May 16, 2022
The maxim that "high risk, great return" applies to growth funds might make them attractive options for investors who are not planning to retire shortly. Investors often require a level of comfort with risk and the ability to maintain a holding period with a time horizon of five to 10 years. The price-to-earnings (P/E) and price-to-sales (P/S) multiples of the holdings of growth funds are sometimes rather high. The above-average improvements in sales and profits that these firms create are the compensation investors get for making this trade-off.
One of the primary categories of mutual funds and exchange-traded funds is growth funds. Other primary categories include value funds and mix funds (ETFs). They have greater swings in value than funds classified as value or mix. Growth funds are often subdivided into small-cap, mid-cap, and large-cap funds, with funds reflecting each of these three market capitalization categories. Large-cap growth mutual funds are among the most popular mutual funds and account for a significant portion of the overall market share. Large-blend funds are also quite popular among investors since they provide value and growth for their capital. Overseas large-cap growth funds are substantially farther down the rankings in terms of market share.
Because of the possibility of increased value, many investors are interested in purchasing shares in this fund. The process of locating and selecting these stocks requires a significant amount of time and effort from professional fund managers.
As an investor, you need to be aware that growth funds are intended for those who can tolerate a higher level of risk. On the other hand, funds have the potential to see significant growth throughout a lengthy period.
One of the most significant drawbacks of growth funds is their high level of volatility, which manifests itself in the form of equities that experience abrupt increases and decreases in value. For this reason, it is most appropriate for investors with a strong tolerance for risk.
If a growth fund's earnings are more than Rs. 1 lakh and kept for more than a year, the fund is subject to the long-term capital gains tax, sometimes known as the LTCG tax. Despite this, they have a lower overall tax burden than value stock mutual funds.
These funds are subject to a management fee, which means the overall expense ratio of your portfolio will increase as a direct result. In addition, the AMC will make use of a portion of your annual earnings to pay off any outstanding expenses.
A growth fund is managed by a group of knowledgeable industry experts who research and choose companies with strong growth potential on behalf of the investors. The decisions regarding the purchase and sale of stocks are entrusted to the knowledgeable hands of the fund managers. Your involvement will thus be reduced to that of a passive investor due to this development.

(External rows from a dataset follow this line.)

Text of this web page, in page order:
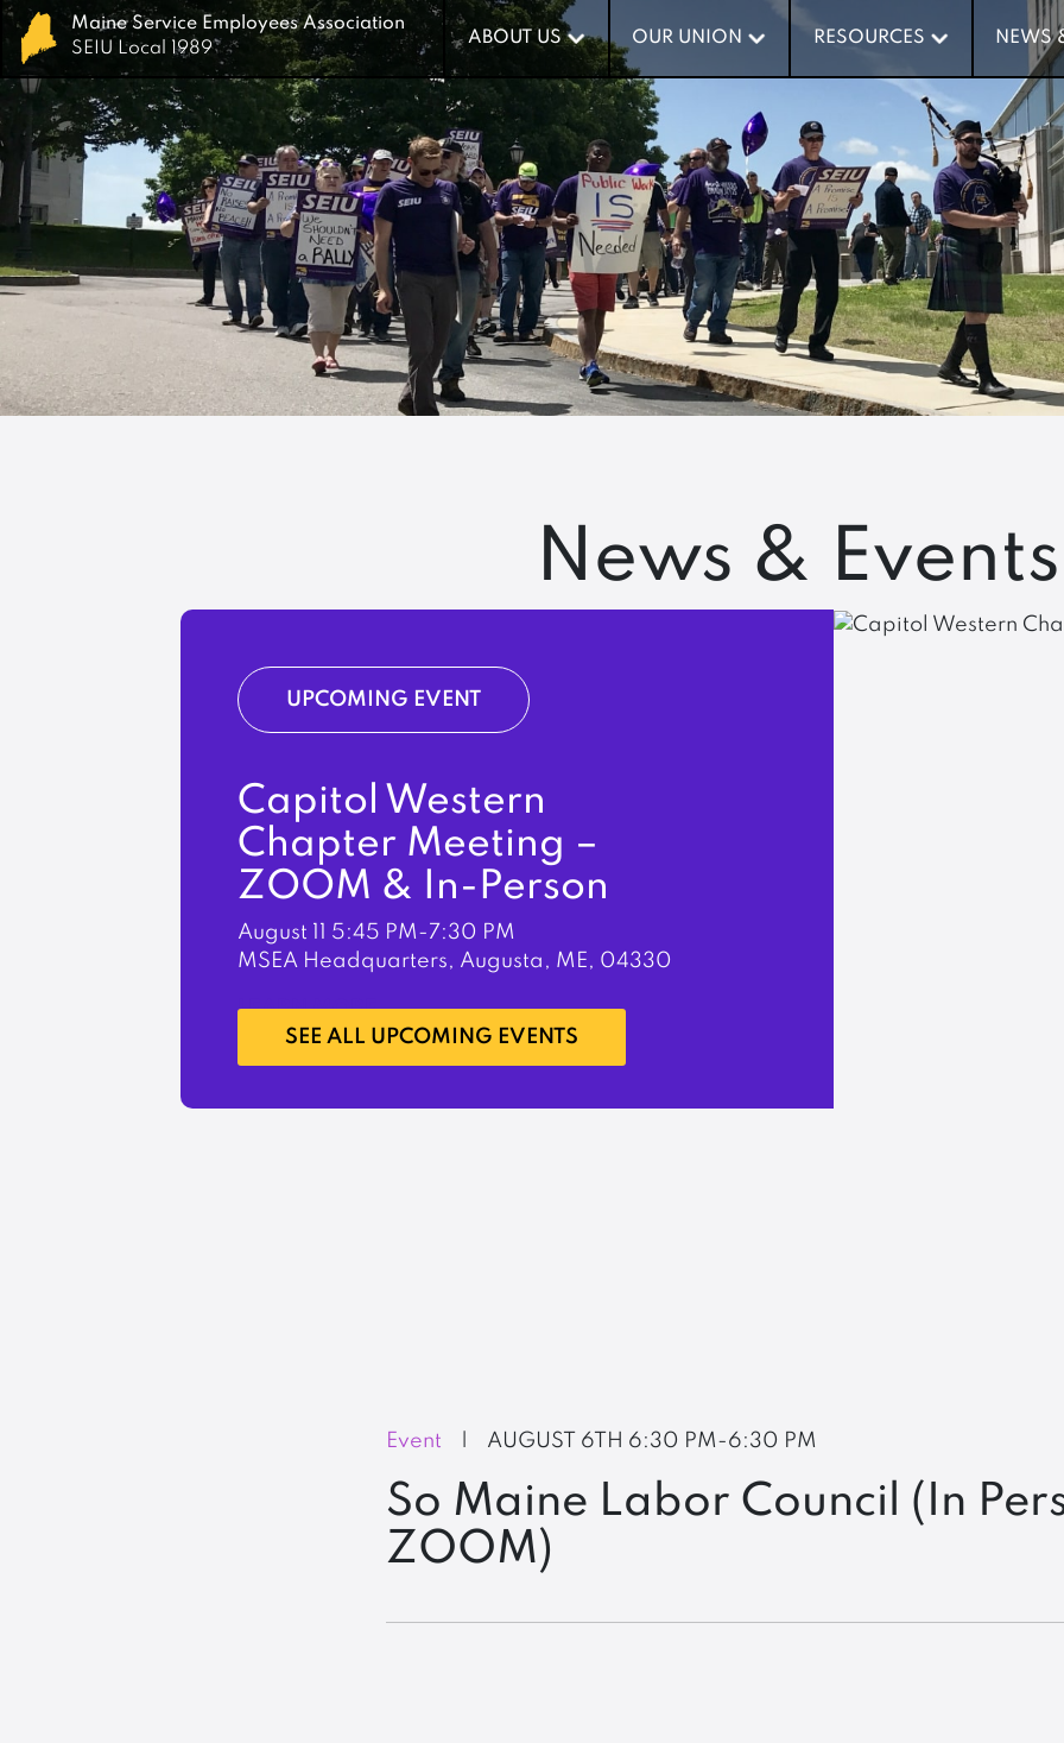
Maine Service Employees Association
SEIU Local 1989
ABOUT US OUR UNION RESOURCES NEWS
Maine Service Employees Association
SEIU Local 1989
ABOUT US OUR UNION RESOURCES NEWS
News & Events
UPCOMING EVENT
Capitol Western
Chapter Meeting –
ZOOM & In-Person
August 11 5:45 PM-7:30 PM
MSEA Headquarters, Augusta, ME, 04330
LEARN MORE
SEE ALL UPCOMING EVENTS
Event AUGUST 6TH 6:30 PM-6:30 PM
So Maine Labor Council (In
ZOOM)
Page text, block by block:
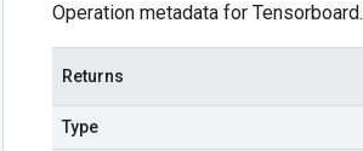
Operation metadata for Tensorboard.
Returns
Type
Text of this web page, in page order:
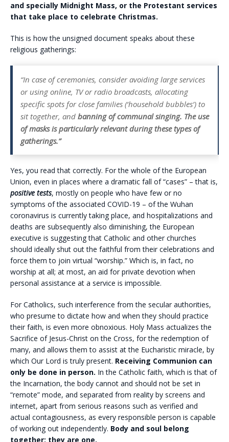
and specially Midnight Mass, or the Protestant services
that take place to celebrate Christmas.
This is how the unsigned document speaks about these
religious gatherings:
“In case of ceremonies, consider avoiding large services
or using online, TV or radio broadcasts, allocating
specific spots for close families (‘household bubbles’) to
sit together, and banning of communal singing. The use
of masks is particularly relevant during these types of
gatherings.”
Yes, you read that correctly. For the whole of the European
Union, even in places where a dramatic fall of “cases” – that is,
positive tests, mostly on people who have few or no
symptoms of the associated COVID-19 – of the Wuhan
coronavirus is currently taking place, and hospitalizations and
deaths are subsequently also diminishing, the European
executive is suggesting that Catholic and other churches
should ideally shut out the faithful from their celebrations and
force them to join virtual “worship.” Which is, in fact, no
worship at all; at most, an aid for private devotion when
personal assistance at a service is impossible.
For Catholics, such interference from the secular authorities,
who presume to dictate how and when they should practice
their faith, is even more obnoxious. Holy Mass actualizes the
Sacrifice of Jesus-Christ on the Cross, for the redemption of
many, and allows them to assist at the Eucharistic miracle, by
which Our Lord is truly present. Receiving Communion can
only be done in person. In the Catholic faith, which is that of
the Incarnation, the body cannot and should not be set in
“remote” mode, and separated from reality by screens and
internet, apart from serious reasons such as verified and
actual contagiousness, as every responsible person is capable
of working out independently. Body and soul belong
together; they are one.
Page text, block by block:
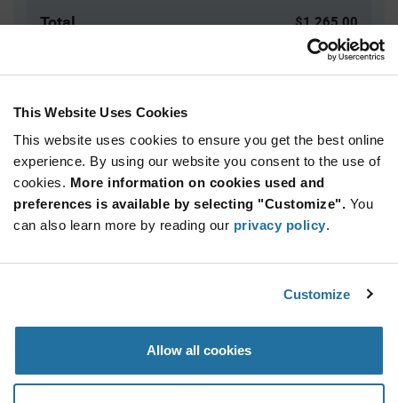
This Website Uses Cookies
This website uses cookies to ensure you get the best online
experience. By using our website you consent to the use of
cookies. More information on cookies used and
preferences is available by selecting "Customize". You
can also learn more by reading our privacy policy.
Customize
Allow all cookies
Total $1,265.00
USD
ADD TO CART
Quantity Unit Price
25,000+ $0.0506
Information
Specification
Section
TE Connectivity 61664-1 - Product Specification
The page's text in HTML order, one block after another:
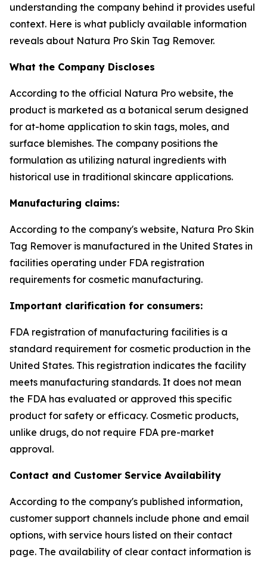
understanding the company behind it provides useful
context. Here is what publicly available information
reveals about Natura Pro Skin Tag Remover.
What the Company Discloses
According to the official Natura Pro website, the
product is marketed as a botanical serum designed
for at-home application to skin tags, moles, and
surface blemishes. The company positions the
formulation as utilizing natural ingredients with
historical use in traditional skincare applications.
Manufacturing claims:
According to the company's website, Natura Pro Skin
Tag Remover is manufactured in the United States in
facilities operating under FDA registration
requirements for cosmetic manufacturing.
Important clarification for consumers:
FDA registration of manufacturing facilities is a
standard requirement for cosmetic production in the
United States. This registration indicates the facility
meets manufacturing standards. It does not mean
the FDA has evaluated or approved this specific
product for safety or efficacy. Cosmetic products,
unlike drugs, do not require FDA pre-market
approval.
Contact and Customer Service Availability
According to the company's published information,
customer support channels include phone and email
options, with service hours listed on their contact
page. The availability of clear contact information is
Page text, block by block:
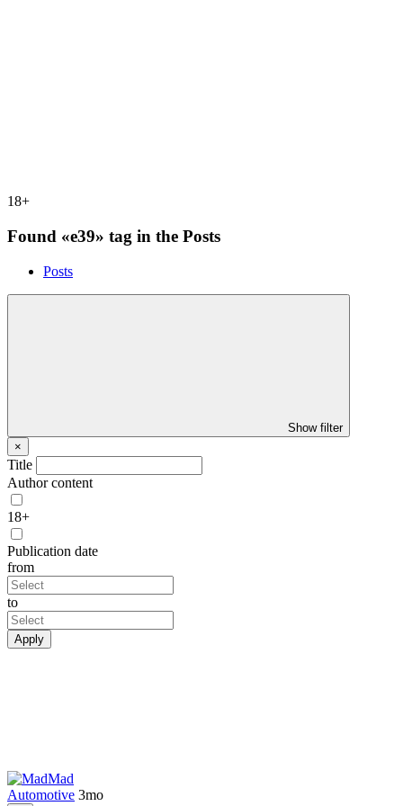
18+
Found «e39» tag in the Posts
Posts
Show filter
×
Title
Author content
18+
Publication date
from
to
Apply
Mad
Automotive 3mo
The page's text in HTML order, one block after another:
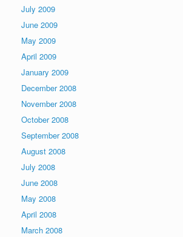
July 2009
June 2009
May 2009
April 2009
January 2009
December 2008
November 2008
October 2008
September 2008
August 2008
July 2008
June 2008
May 2008
April 2008
March 2008
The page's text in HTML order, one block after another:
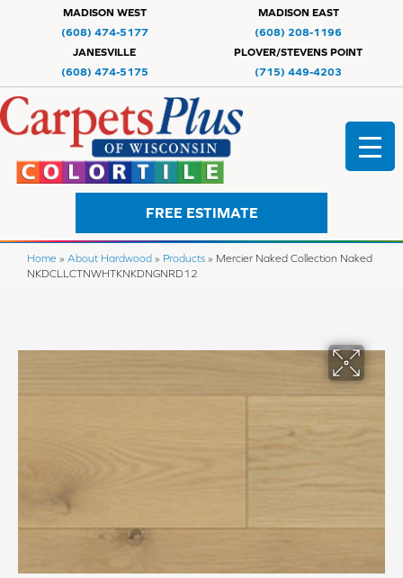
MADISON WEST
(608) 474-5177
MADISON EAST
(608) 208-1196
JANESVILLE
(608) 474-5175
PLOVER/STEVENS POINT
(715) 449-4203
FREE ESTIMATE
Home » About Hardwood » Products » Mercier Naked Collection Naked
NKDCLLCTNWHTKNKDNGNRD12
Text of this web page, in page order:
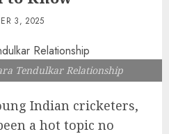
3, 2025
Tendulkar Relationship
Indian cricketers,
a hot topic no
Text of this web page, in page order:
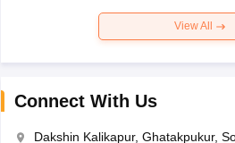
View All
Connect With Us
Dakshin Kalikapur, Ghatakpukur,

A mutual fund's portfolio may benefit from increased diversity if it has a variety of growth companies. As a result, it lowers the total risk associated with the largest growth fund. The Growth Fund of America (AGTHX), which American Funds manage, is considered one of the most prominent growth funds. Despite the volatility in the market, this mutual fund has over $253 billion in assets under management (AUM) as of March 2022, and the stock price has increased by 10 percent over the last year. As of the 28th of February in 2022, the fund has generated an annual return of 14.28 percent on average during the last ten years.

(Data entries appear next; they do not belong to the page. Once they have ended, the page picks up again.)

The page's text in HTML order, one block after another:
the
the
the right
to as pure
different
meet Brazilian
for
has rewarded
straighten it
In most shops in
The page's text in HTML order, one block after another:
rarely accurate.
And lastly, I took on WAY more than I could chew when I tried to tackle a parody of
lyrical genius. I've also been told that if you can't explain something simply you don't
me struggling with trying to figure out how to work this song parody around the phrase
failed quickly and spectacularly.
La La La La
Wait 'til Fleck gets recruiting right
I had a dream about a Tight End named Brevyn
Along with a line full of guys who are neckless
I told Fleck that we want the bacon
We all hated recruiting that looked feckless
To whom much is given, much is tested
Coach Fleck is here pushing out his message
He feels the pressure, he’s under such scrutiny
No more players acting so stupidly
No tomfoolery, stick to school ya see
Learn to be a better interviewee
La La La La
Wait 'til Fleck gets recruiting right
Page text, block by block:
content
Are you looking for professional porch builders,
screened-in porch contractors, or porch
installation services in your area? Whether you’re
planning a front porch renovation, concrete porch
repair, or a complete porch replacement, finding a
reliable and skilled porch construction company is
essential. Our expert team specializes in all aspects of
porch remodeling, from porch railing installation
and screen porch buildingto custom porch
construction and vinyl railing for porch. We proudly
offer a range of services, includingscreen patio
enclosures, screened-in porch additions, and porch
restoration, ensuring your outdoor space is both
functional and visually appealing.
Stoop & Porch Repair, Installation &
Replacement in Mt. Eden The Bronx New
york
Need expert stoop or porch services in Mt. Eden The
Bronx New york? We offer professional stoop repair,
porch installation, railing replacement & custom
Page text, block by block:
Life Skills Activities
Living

The Growth Fund of America's biggest investment is in Tesla, accounting for 7.1 percent of the fund's total assets. With a weight of 34.9 percent, the technology sector is the one that carries the most importance. Stocks in consumer discretionary companies come in a close second, accounting for 24.3 percent of total assets. Growth funds often hold a significant portion of their assets in technology companies. Technology companies fulfill all of the requirements for growth funds thanks to their strong growth rate and high P/E and P/S ratios.
Over the last ten years, growth funds have comprised most of the top-performing large-company stock funds. For instance, the Morgan Stanley Multi Cap Growth A (CPOAX) fund has generated an annualized return of 23.3 percent over the last ten years, making it the highest performing large-company stock fund. At the moment, Snowflake, Inc. (SNOW), Cloudflare, Inc. (NET), and The Trade Desk are the three largest assets the company has (TTD).